In 1983 and 1984 three national Episcopal conferences (synods?) then produced their own non-doctrinal pastoral letters on nuclear weapons. Important differences between three of these three were on framing the problem itself, i.e., on the risk of collateral damage or the “slippery slope” (American, which in early drafts tilted toward unilateral disarmament), on the strategic imbalance of conventional armaments (tanks) on the eastern front (“Out of Justice, Peace,” Joint Pastoral Letter of the West German Bishops), and on the intrinsic and underlying threat of Marxist ideology (Joint Pastoral Letter of the French Bishops, “Winning the Peace”).

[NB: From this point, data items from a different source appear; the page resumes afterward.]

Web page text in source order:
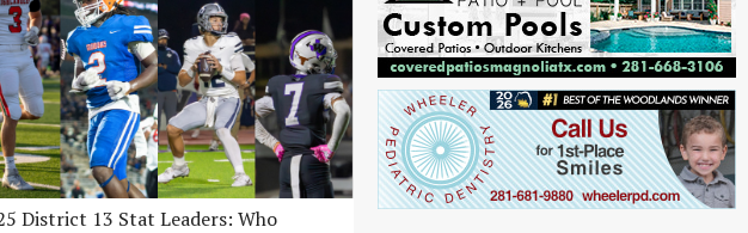
District 13 Stat Leaders: Who
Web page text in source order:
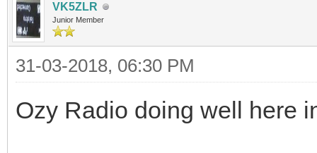
VK5ZLR
Junior Member
31-03-2018, 06:30 PM
Ozy Radio doing well here
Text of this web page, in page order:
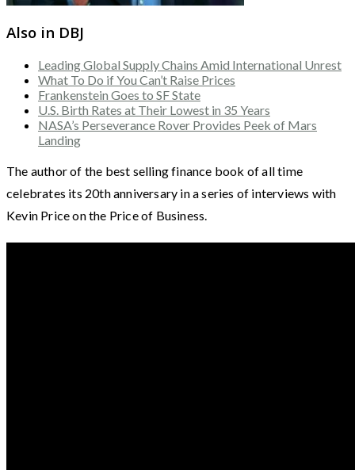
Also in DBJ
Leading Global Supply Chains Amid International Unrest
What To Do if You Can’t Raise Prices
Frankenstein Goes to SF State
U.S. Birth Rates at Their Lowest in 35 Years
NASA’s Perseverance Rover Provides Peek of Mars
Landing
The author of the best selling finance book of all time
celebrates its 20th anniversary in a series of interviews with
Kevin Price on the Price of Business.
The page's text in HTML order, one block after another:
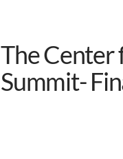
The Center
Summit-
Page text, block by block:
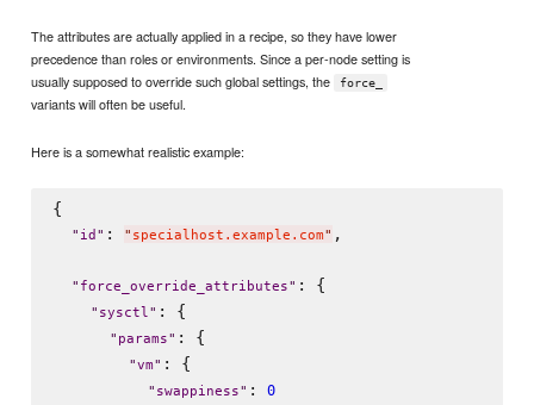
The attributes are actually applied in a recipe, so they have lower
precedence than roles or environments. Since a per-node setting is
usually supposed to override such global settings, the
force_
variants will often be useful.
Here is a somewhat realistic example:
{
" id " : " specialhost.example.com" ,
" force_override_attributes" : {
" sysctl" : {
" params" : {
"vm" : {
" swappiness" : 0
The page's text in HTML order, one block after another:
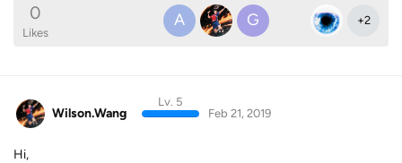
0
Likes
A G +2
Wilson.Wang
Lv. 5
Feb 21, 2019
Hi,
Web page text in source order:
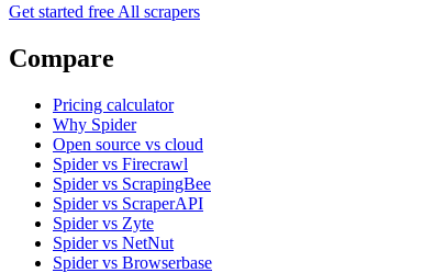
Get started free All scrapers
Compare
Pricing calculator
Why Spider
Open source vs cloud
Spider vs Firecrawl
Spider vs ScrapingBee
Spider vs ScraperAPI
Spider vs Zyte
Spider vs NetNut
Spider vs Browserbase
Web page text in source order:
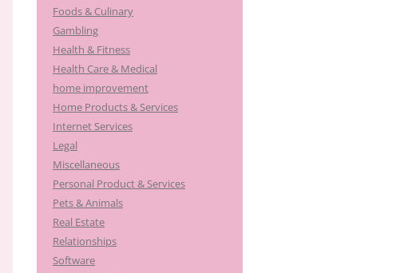
Foods & Culinary
Gambling
Health & Fitness
Health Care & Medical
home improvement
Home Products & Services
Internet Services
Legal
Miscellaneous
Personal Product & Services
Pets & Animals
Real Estate
Relationships
Software
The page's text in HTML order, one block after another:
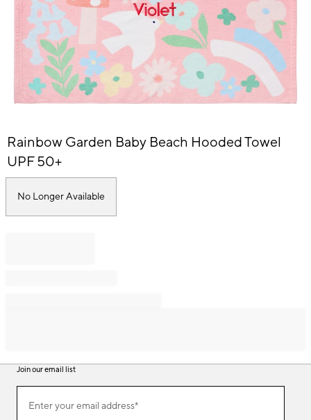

Much has changed in the “current conditions” of 1982, and much has not. Besides the passage of nearly half a century and even a certain amount of arms reduction, but now a multipolar world with the proliferation of the atomic bomb to probably eight nations, what are the other conditions that might invalidate or reshape some kind of still-valid “deterrence”? With Cardinal Parolin’s call for “courage and generosity,” what do urgent, new, and searching prudential judgments actually look like, other than being framed as the rhetorical Hegelian “antithesis of fraternity”?
…As when even the role of merely “humanitarian law” and “the essential principles of humanity” are both ignored and rejected by some of the multilateral parties? With Dostoevsky: “Indeed, there is no ‘compelling argument’ not to slit anybody’s throat except for the Commandments given on Mount Sinai.”
Parolin is 100% on board with the Francis agenda.